Each entry below needs to be retyped exactly as given.
# # # #
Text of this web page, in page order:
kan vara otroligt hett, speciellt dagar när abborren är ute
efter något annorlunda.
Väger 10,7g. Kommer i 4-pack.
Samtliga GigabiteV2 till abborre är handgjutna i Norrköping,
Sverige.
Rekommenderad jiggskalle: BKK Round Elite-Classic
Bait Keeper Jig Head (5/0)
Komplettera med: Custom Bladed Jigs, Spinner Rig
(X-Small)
# # # #
### ANSWER BOX
Text of this web page, in page order:
kan vara otroligt hett, speciellt dagar när abborren är ute
efter något annorlunda.
Väger 10,7g. Kommer i 4-pack.
Samtliga GigabiteV2 till abborre är handgjutna i Norrköping,
Sverige.
Rekommenderad jiggskalle: BKK Round Elite-Classic
Bait Keeper Jig Head (5/0)
Komplettera med: Custom Bladed Jigs, Spinner Rig
(X-Small)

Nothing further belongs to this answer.